Perhaps a better way to say this would be: The more money on each side of the market, the less volatility, since it will take a much larger amount of money to move the market.

For comparison, the foreign exchange markets do trillions of dollars every day in volume. The daily volume of Bitcoin trading is around $100 million at times.


What makes you think that? I'm not convinced of either of your suppositions, i.e. that 1) current fluctuations are caused by large bitcoin owners who dictate the price, and 2) that having many small investors would lower volatility (think about crowd behavior...)


Yes, I believe if someone sells a large quantity of BitCoins at once it can trigger a big sell-off.

Certainly groups of two or three who all sell fairly large quantities of BitCoins around the same time, even just by coincidence, can trigger a panic sell-off.

The more BitCoins are distributed are among more people the less a few people selling can snowball into a price collapse.

BitCoin already seems to be much less volatile than it was even a few months ago. The up-and-down fluctuations are a much smaller percentage of the price. In the last few days it's been hovering around $1200, without falling below $1100 or rising above $1300. A year ago it was routine for BitCoin to lose half its price and then recover and then lose half again.


If you buy Bitcoin at $1,000 and it drops to $70 ... and then to $50 per Bitcoin value if it fluctuates $4 per day, that's really volatile.


Right, and so that depends on adoption and acceptance rates, and so making it as attractive of an alternate currency as possible should be the goal of the ecosystem - which includes making it secure.


Kudos to you to have read the whole thing and followed through with comments. I stopped reading after I came upon two fallacies, early in the article.


The real danger of Bitcoins is not its volatility, but its potential to illustrate the downside of all fiat based currency when compared with something like Bitcoins whose money supply does not fluctuate based upon the needs of a few. If that fact ever reaches the consciousness of enough people worldwide, watch out.


I hate to say this, but at this point when I see someone use the words "fiat currency" unironically, I also expect to hear an argument about gold fringe on a flag, and other similar easily-repeated cargo-cult phrases/arguments against whatever the person doesn't like.

One of the real dangers to Bitcoin is precisely that sort of public image.


a fiat currency is just a currency without intrinsic value. it's not a derisive term, you'll find it in any introductory economics textbook.


I'm aware of the definition of the term and its origins.

I'm also aware of what happened to the term beyond its origins. And that is the problem.
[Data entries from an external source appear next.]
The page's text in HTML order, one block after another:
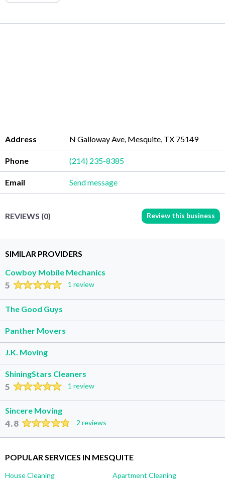
Address N Galloway Ave, Mesquite, TX 75149
Phone (214) 235-8385
Email Send message
REVIEWS (0) Review this business
SIMILAR PROVIDERS
Cowboy Mobile Mechanics
5 1 review
The Good Guys
Panther Movers
J.K. Moving
ShiningStars Cleaners
5 1 review
Sincere Moving
4.8 2 reviews
POPULAR SERVICES IN MESQUITE
House Cleaning
Apartment Cleaning
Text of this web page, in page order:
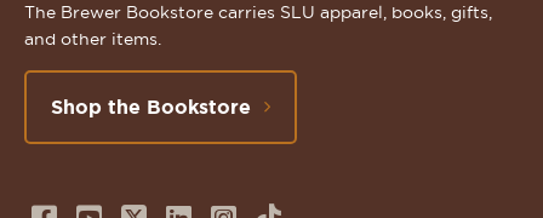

What is the intrinsic value of Bitcoin, aside from its scarcity?


I'm not really sure, just wanted to clarify the definition of a fiat currency. I don't think they have intrinsic value.


The intrinsic value of bitcoins is as entries in a global distributed ledger.
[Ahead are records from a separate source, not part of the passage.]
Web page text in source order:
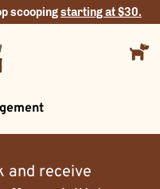
scoopingstarting at $30.
and receive
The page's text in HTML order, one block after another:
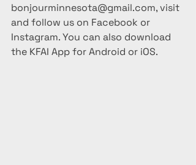
bonjourminnesota@gmail.com, visit
and follow us on Facebook or
Instagram. You can also download
the KFAI App for Android or iOS.
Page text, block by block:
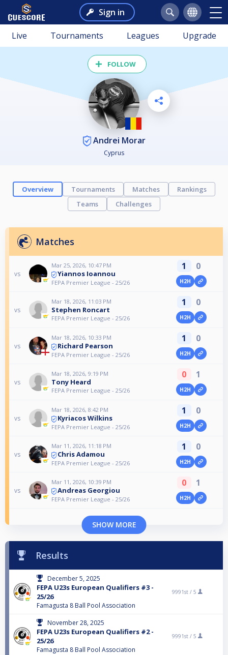
Sign in
Live Tournaments Leagues Upgrade
FOLLOW
Andrei Morar
Cyprus
Overview Tournaments Matches
Rankings
Teams
Challenges
Matches
vs
Mar 25, 2026, 10:47 PM
Yiannos Ioannou
FEPA Premier League - 25/26
1 0
H2H
vs
Mar 18, 2026, 11:03 PM
Stephen Roncart
FEPA Premier League - 25/26
1 0
H2H
vs
Mar 18, 2026, 10:33 PM
Richard Pearson
FEPA Premier League - 25/26
1 0
H2H
vs
Mar 18, 2026, 9:19 PM
Tony Heard
FEPA Premier League - 25/26
0 1
H2H
vs
Mar 18, 2026, 8:42 PM
Kyriacos Wilkins
FEPA Premier League - 25/26
1 0
H2H
vs
Mar 11, 2026, 11:18 PM
Chris Adamou
FEPA Premier League - 25/26
1 0
H2H
vs
Mar 11, 2026, 10:39 PM
Andreas Georgiou
FEPA Premier League - 25/26
0 1
H2H
SHOW MORE
Results
December 5, 2025
FEPA U23s European Qualifiers #3 -
25/26
Famagusta 8 Ball Pool Association
9991st / 5
November 28, 2025
FEPA U23s European Qualifiers #2 -
25/26
Famagusta 8 Ball Pool Association
9991st / 5

Bitcoin is a fiat currency.


If mining additional Bitcoins at present is not economically viable than Bitcoins are not (currently) a fiat currency. The cost for the fed to increase the money supply is $0, the cost to produce a Bitcoin is equal to the cost of the hardware and electricity to produce it. I'm not sure if the definition would change once the maximum limit of Bitcoins is reached.


> If mining additional Bitcoins at present is not economically viable than Bitcoins are not (currently) a fiat currency.
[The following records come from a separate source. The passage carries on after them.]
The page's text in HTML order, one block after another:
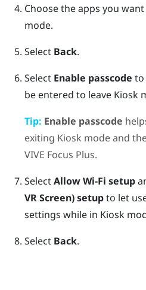
Choose the apps you
mode.
Select Back.
Select Enable passcode to
be entered to leave Kiosk
Tip: Enable passcode
exiting Kiosk modeand
VIVE Focus Plus.
SelectAllow Wi-Fi setup
VR Screen) setupto let
settings while in Kiosk
Select Back.

Whether Bitcoin can be mined or not has absolutely nothing to do with whether it's a fiat currency or not, so your logic does not follow. Fiat doesn't mean "can easily manipulate". Any currency that isn't backed by (value derived from) a hard asset is a fiat currency. Burning electricity to create bitcoin's is not "backed by", that electricity is gone, used up, wasted. Other crypto currencies like peercoin or primecoin address bitcoins wasted energy, but they are all fiat currencies. Their value derives from confidence, not assets.


> Any currency that isn't backed by (value derived from) a hard asset is a fiat currency.

(I'm not a gold bug, I could care less about gold, if gold offends, substitute some other tangible commodity)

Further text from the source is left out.